Caregivers are often overworked and underpaid. They do the menial and backbreaking work of caring for people who lack the ability to care for themselves - things that are vital to promote the quality of living for their charges. Caregivers take on the responsibility of providing for the physical and emotional needs of people who for a variety of reasons need that level of care. Some caregivers are paid for their services, but often they are the friends or family members of the patient and care for them without pay, from a sense of love or duty.

Being a caregiver is not for everyone, although it might be fair to say that anyone can at some point in life find themselves in a position of knowing and caring about someone in need of the services a caregiver provides. It's a role that requires empathy, selflessness and lots of patience.

It's vital for caregivers to take proper care of themselves, in addition to their patients.
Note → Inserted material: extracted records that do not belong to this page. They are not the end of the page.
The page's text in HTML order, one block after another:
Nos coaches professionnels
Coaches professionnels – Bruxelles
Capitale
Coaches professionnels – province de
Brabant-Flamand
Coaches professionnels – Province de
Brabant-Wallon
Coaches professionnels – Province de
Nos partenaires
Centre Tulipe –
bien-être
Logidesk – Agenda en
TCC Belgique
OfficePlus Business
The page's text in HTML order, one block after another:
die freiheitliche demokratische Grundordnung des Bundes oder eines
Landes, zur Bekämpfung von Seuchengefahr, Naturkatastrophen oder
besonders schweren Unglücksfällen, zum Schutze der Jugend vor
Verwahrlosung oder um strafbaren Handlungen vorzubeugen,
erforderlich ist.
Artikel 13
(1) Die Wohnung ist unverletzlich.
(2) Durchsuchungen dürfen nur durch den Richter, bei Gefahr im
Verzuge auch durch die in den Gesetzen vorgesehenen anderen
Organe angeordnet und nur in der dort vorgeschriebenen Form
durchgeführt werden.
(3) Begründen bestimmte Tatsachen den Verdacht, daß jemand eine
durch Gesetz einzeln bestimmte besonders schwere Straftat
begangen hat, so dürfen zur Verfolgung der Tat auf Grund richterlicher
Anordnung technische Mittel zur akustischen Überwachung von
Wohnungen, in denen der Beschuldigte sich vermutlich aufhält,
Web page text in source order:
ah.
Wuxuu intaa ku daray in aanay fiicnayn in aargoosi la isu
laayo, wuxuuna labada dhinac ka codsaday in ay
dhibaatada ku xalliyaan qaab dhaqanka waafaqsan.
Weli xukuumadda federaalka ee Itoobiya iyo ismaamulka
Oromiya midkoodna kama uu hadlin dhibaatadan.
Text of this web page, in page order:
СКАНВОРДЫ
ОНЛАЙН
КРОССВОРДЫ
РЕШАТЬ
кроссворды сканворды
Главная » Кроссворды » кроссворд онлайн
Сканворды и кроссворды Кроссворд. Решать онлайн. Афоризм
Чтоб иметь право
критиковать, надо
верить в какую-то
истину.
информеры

Caregiver burnout is a real affliction that results from stress and neglecting to take adequate care of oneself first. We've all heard the analogy of airplane safety protocol: when the oxygen masks drop in an airplane cabin, first you must put a mask on yourself so you can breathe. Only then should you place a mask on a dependent person like a child or disabled individual. The logic is clear. If you pass out from a lack of oxygen, then you also endanger anyone who is counting on you to help them put their mask on properly.
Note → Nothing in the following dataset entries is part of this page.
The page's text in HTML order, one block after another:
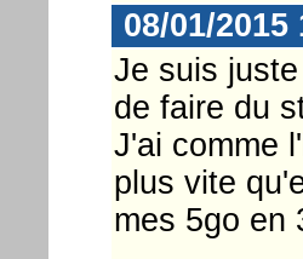
08/01/2015
Je suis
de faire du
J'ai comme
plus vite
mes 5go en
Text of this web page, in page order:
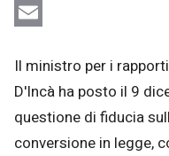
WhatsApp
Il ministro per i
D'Incà ha posto il 9
questione di fiducia
conversione in legge,
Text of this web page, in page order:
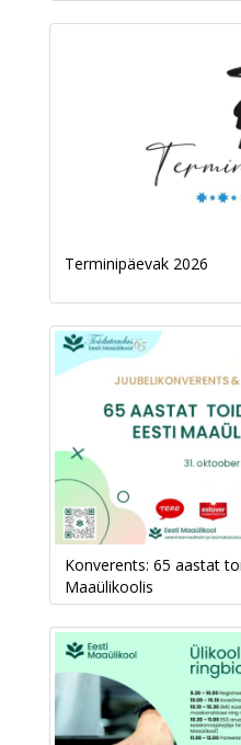
Terminipäevak 2026
Konverents: 65 aastat
Maaülikoolis
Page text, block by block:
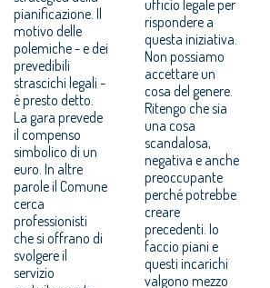
pianificazione. Il
motivo delle
polemiche - e dei
prevedibili
strascichi legali -
è presto detto.
La gara prevede
il compenso
simbolico di un
euro. In altre
parole il Comune
cerca
professionisti
che si offrano di
svolgere il
servizio
ufficio legale per
rispondere a
questa iniziativa.
Non possiamo
accettare un
cosa del genere.
Ritengo che sia
una cosa
scandalosa,
negativa e anche
preoccupante
perché potrebbe
creare
precedenti. Io
faccio piani e
questi incarichi
valgono mezzo
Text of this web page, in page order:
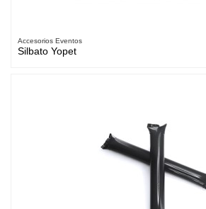
Accesorios Eventos
Silbato Yopet

Extend this logic to the everyday duties of caregivers. While making sure their patients get plenty of water, are they drinking enough water themselves? Getting enough sleep? What about exercise? Caregiver burnout can lead to the mistreatment of patients. Even if the resultant behavior is not outright abusive, it can be quick-tempered, impatient, unkind and can lead to hurt feelings and anger. Even the best, most dedicated caregivers can experience burnout. Lack of appreciation for the caregiver over extended periods of time can also contribute to the problem.

When a loved one is suffering the indignities of being dependent on someone else for basic care and companionship, it's stressful and hard for most people to deal with. Engaging the services of a caregiver is a necessity in such a situation. If or when this happens to you, remember to appreciate your loved one's caregiver. Ask and make sure that he or she is taking proper care of him or herself, that emotionally and physically your caregiver is okay. Offer assistance when appropriate and be free with your praise. A thank you card or small gift can go a long way to convey your gratitude and care. And in the end, wouldn't you want the person caring for your loved one to feel appreciated and valued?